Stored entries
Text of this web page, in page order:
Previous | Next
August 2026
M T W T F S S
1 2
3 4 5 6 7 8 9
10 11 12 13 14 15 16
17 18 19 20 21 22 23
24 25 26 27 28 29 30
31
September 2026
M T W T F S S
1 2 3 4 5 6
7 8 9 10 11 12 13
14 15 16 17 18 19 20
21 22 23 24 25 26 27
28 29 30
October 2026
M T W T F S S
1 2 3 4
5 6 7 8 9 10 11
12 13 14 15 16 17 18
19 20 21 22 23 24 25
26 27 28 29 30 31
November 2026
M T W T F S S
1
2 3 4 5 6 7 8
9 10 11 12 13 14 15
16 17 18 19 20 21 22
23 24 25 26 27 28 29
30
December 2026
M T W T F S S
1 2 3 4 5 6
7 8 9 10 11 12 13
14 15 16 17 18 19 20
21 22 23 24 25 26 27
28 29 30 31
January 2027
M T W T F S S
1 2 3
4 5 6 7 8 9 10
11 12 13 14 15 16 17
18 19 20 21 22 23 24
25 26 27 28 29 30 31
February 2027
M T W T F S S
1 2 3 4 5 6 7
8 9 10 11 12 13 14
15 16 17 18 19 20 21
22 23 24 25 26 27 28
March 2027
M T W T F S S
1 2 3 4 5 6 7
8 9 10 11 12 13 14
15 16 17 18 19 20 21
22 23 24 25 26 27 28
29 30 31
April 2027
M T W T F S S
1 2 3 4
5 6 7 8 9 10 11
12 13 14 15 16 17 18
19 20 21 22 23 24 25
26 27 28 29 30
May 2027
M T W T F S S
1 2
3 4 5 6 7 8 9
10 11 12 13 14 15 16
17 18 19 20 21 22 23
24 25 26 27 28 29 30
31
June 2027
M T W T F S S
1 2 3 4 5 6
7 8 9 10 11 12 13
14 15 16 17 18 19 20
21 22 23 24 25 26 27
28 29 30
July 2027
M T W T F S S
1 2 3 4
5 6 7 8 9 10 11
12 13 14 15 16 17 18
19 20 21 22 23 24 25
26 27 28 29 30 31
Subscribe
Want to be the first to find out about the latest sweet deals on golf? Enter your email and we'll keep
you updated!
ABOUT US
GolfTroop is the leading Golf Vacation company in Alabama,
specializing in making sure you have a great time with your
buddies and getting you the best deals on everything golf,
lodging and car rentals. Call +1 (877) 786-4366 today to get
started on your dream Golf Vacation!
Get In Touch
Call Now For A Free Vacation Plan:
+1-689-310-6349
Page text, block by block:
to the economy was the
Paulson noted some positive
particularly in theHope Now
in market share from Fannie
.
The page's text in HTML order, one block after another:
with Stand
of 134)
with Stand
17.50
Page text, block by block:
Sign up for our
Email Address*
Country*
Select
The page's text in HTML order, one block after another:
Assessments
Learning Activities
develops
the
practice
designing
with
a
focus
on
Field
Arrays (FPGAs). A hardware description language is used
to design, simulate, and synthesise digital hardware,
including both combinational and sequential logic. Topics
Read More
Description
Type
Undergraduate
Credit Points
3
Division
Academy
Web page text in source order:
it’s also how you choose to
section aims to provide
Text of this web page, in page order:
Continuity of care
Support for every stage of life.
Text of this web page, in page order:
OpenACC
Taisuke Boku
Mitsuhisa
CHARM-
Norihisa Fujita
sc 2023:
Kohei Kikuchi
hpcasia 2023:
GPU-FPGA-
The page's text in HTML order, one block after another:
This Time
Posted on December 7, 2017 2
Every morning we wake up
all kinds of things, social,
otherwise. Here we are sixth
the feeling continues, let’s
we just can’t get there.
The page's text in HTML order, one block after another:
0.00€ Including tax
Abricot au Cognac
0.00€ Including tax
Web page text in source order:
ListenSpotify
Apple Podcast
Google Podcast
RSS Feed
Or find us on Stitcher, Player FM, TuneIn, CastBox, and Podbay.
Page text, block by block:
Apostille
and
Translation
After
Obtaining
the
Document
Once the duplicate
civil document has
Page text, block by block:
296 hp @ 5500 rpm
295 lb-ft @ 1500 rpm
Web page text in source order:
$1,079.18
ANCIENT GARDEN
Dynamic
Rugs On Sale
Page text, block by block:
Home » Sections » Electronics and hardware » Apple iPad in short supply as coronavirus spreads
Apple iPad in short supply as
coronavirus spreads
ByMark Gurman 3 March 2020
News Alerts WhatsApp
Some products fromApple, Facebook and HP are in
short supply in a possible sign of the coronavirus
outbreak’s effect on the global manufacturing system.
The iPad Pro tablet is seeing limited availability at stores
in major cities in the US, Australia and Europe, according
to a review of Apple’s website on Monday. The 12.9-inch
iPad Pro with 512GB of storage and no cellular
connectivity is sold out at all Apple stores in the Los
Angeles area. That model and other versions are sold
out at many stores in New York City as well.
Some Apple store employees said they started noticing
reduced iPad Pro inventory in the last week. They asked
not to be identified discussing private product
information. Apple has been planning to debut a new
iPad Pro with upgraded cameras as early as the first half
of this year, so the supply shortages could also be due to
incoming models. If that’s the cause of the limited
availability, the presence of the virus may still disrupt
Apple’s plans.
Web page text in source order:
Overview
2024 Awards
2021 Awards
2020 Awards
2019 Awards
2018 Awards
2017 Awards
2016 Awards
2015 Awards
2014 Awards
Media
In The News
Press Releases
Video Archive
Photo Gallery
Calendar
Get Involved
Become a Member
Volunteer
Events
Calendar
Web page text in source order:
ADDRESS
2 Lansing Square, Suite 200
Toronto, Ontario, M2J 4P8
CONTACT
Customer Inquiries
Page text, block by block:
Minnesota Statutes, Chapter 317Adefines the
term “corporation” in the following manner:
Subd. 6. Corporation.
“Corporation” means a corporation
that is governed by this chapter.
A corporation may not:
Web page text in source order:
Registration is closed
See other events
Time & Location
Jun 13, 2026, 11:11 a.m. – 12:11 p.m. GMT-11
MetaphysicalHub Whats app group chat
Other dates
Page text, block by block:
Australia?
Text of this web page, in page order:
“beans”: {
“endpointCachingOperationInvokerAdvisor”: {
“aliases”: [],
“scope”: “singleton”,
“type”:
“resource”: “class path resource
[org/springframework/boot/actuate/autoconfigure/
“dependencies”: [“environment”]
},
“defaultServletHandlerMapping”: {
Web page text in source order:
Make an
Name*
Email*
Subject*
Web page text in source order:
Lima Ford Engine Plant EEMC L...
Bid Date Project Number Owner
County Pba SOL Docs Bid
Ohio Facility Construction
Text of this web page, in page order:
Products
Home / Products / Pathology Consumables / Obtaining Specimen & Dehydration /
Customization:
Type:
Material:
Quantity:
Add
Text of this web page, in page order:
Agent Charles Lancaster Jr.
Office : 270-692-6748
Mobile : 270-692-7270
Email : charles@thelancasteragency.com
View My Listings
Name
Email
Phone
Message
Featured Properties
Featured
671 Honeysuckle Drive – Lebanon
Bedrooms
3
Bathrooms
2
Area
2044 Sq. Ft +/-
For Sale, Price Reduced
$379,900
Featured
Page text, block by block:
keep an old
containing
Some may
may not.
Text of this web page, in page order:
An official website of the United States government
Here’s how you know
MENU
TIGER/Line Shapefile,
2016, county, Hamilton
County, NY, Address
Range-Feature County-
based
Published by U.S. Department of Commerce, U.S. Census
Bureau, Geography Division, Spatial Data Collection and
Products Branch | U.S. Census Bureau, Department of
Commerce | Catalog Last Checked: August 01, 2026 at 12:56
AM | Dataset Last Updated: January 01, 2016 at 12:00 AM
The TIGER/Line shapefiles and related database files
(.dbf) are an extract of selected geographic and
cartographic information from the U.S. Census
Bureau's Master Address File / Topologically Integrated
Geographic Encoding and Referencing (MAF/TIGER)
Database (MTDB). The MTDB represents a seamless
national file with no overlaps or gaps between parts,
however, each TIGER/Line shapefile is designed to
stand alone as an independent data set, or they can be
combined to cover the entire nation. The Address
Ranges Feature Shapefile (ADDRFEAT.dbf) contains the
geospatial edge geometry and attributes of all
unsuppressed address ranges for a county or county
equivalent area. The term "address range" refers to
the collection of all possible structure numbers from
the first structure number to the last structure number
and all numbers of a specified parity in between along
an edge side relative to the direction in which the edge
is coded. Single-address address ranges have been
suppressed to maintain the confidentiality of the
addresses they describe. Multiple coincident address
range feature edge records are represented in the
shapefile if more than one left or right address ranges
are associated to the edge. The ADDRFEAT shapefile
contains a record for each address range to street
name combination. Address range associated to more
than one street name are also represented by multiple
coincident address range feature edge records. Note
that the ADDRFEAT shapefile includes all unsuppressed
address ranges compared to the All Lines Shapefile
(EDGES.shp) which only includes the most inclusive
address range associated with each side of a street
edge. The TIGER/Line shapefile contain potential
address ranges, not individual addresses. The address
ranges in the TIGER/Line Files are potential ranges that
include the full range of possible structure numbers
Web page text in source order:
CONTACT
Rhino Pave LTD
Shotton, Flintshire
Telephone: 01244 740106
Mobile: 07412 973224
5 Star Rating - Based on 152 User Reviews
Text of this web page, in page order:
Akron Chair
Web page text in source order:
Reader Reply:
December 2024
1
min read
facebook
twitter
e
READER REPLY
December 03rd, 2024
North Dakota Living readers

Exercise aim
Only the number is wanted: how many lines in the entries above contain the word "Vacation"?

Exercise answer
3